Сколько таких «прежде» я могла бы прибавить к этим! Но надо еще дожить до моего «прежде», которое в данную минуту является самым безусловным из всех; оно содержит в себе все прочие «прежде», за исключением того, что я никогда ничего не продавала и не покупала, поскольку не имела средств на покупки. Конечно, я знаю много всего, и мое «прежде» очень обширно. Я видела двор, хотя и не принадлежала к нему, — выгодная позиция для того, чтобы судить о нем беспристрастно. Я повидала людей, добившихся в Париже признания. Самое главное, я видела и знаю лучше чем кто-либо, компанию болтунов, кружок вольнодумцев, главенствующих в этом веке и ведущих его, по моему мнению, прямо к гибели. Это философы, желающие всех поучать и толкующие даже о том, о чем у них нет ни малейшего представления. Я не выношу этих умников и потому вижу их насквозь; и я обещаю вам, любезный читатель, показать их в истинном свете. Они облачаются в строгие одежды переливчатого цвета, дорогая ткань которых играет на солнце, меняя свой оттенок в зависимости от того, падают ли на нее солнечные лучи или она находится в тени. Я покажу вам ее изнанку — это самое любопытное. Сколько ветоши изобилует под всей этой мишурой!

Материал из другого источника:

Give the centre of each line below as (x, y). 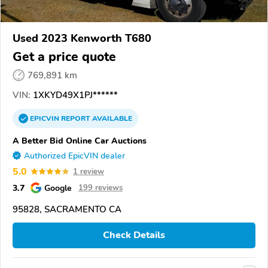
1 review (89, 171)
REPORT (76, 118)
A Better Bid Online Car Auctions (80, 140)
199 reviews (100, 188)
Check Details (134, 235)
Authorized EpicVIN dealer (74, 156)
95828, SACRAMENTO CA (67, 209)
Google (58, 188)

Итак, решено: я расскажу о своей жизни и вернусь на семьдесят три года назад. Не бойтесь, я еще не выжила из ума, у меня крепкая и обширная память; я помню все, вплоть до мельчайших подробностей, и сейчас, приступив к этому новому для меня занятию, полагаю, что г-н Уолпол был прав: воспоминания доставят мне множество приятных минут.

После потери зрения у меня остались некоторые иллюзии: призраки моей молодости, которых я продолжаю видеть посреди своего вечного мрака, кажутся почти столь же яркими, какими они были прежде. Я никак не могу отделаться от этого отвратительного слова… Не станем более отмечать его, ибо оно будет возникать слишком часто.

Мои друзья для меня не стары; я же для них древняя старуха, и так и должно быть, поскольку я чувствую себя ужасно старой, по выражению Маскариля. Я слишком долго живу — наверное, всем надоело, что я все еще на этом свете.

Для начала следует рассказать о моем секретаре. Вольтер учил меня, что всегда надо выводить персонажей на сцену.

Обычно я диктую Вьяру, моему старому и верному камердинеру. Именно он пишет мои письма, но, что касается данных воспоминаний, я обойдусь без него: он стал бы высказывать множество соображений обо всех этих лицах, которых он знал, и, возможно, я не сумела бы устоять перед его замечаниями. О ком-то он начнет печься, а кто-то ему совсем не по нраву; я же хочу остаться независимой от него и не поддаваться ничьему влиянию — в этом отношении мадемуазель де Сен-Венан не внушает мне беспокойства. Поясню немного, кто она такая.

Это очень красивая, очень умная и очень добрая девочка, дальняя моя родственница; ее прислали мне из провинции в сиделки, а также для того, чтобы было легче найти ей мужа. Мы попытаемся это сделать. Она здесь всего две недели, и, стало быть, все, чему я ее учу, для нее китайская грамота.